__How to complete this task__. Write again exactly the lines in the listing below, starting at the line with "Where is each" and ending at the line with "18 grands-électeurs. Si", both included. Pictures are not copied.

__Records provided__.
::::
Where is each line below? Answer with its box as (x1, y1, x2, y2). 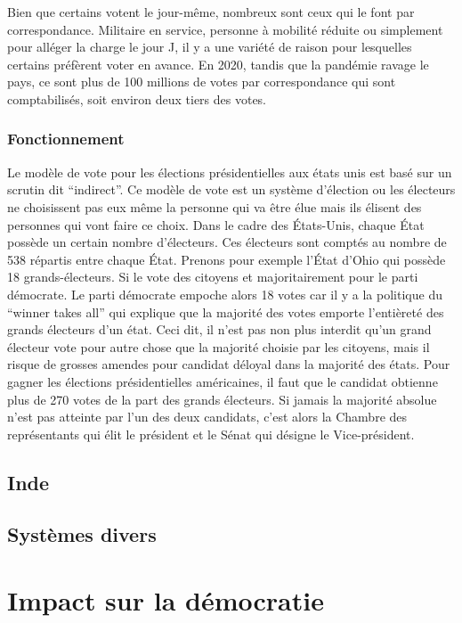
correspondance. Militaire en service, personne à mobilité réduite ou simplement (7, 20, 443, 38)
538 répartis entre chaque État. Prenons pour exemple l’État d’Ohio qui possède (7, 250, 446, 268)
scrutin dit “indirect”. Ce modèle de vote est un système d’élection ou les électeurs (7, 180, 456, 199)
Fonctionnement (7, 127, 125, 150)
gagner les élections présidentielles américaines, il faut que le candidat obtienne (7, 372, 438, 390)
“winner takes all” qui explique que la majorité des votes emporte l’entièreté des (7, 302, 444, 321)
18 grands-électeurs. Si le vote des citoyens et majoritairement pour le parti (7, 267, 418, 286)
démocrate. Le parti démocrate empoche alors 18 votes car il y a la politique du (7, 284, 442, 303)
::::
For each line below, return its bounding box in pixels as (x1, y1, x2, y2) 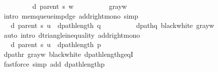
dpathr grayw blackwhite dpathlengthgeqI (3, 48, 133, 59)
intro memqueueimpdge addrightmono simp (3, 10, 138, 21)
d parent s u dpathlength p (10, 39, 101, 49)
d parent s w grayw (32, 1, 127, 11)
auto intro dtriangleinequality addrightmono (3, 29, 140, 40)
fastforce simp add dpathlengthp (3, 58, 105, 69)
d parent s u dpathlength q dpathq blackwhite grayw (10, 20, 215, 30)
::::
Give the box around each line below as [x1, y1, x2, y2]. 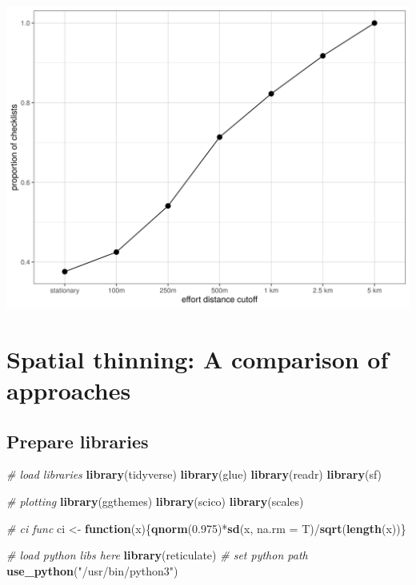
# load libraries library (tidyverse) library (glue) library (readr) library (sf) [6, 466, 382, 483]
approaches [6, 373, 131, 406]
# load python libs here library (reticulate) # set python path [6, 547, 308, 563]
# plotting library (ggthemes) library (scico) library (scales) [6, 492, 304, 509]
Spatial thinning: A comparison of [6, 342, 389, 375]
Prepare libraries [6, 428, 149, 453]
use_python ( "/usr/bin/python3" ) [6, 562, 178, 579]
::::
__Result of the task__.
Where is each line below? Answer with its box as (x1, y1, x2, y2). 
correspondance. Militaire en service, personne à mobilité réduite ou simplement (7, 20, 443, 38)
538 répartis entre chaque État. Prenons pour exemple l’État d’Ohio qui possède (7, 250, 446, 268)
scrutin dit “indirect”. Ce modèle de vote est un système d’élection ou les électeurs (7, 180, 456, 199)
Fonctionnement (7, 127, 125, 150)
gagner les élections présidentielles américaines, il faut que le candidat obtienne (7, 372, 438, 390)
“winner takes all” qui explique que la majorité des votes emporte l’entièreté des (7, 302, 444, 321)
18 grands-électeurs. Si le vote des citoyens et majoritairement pour le parti (7, 267, 418, 286)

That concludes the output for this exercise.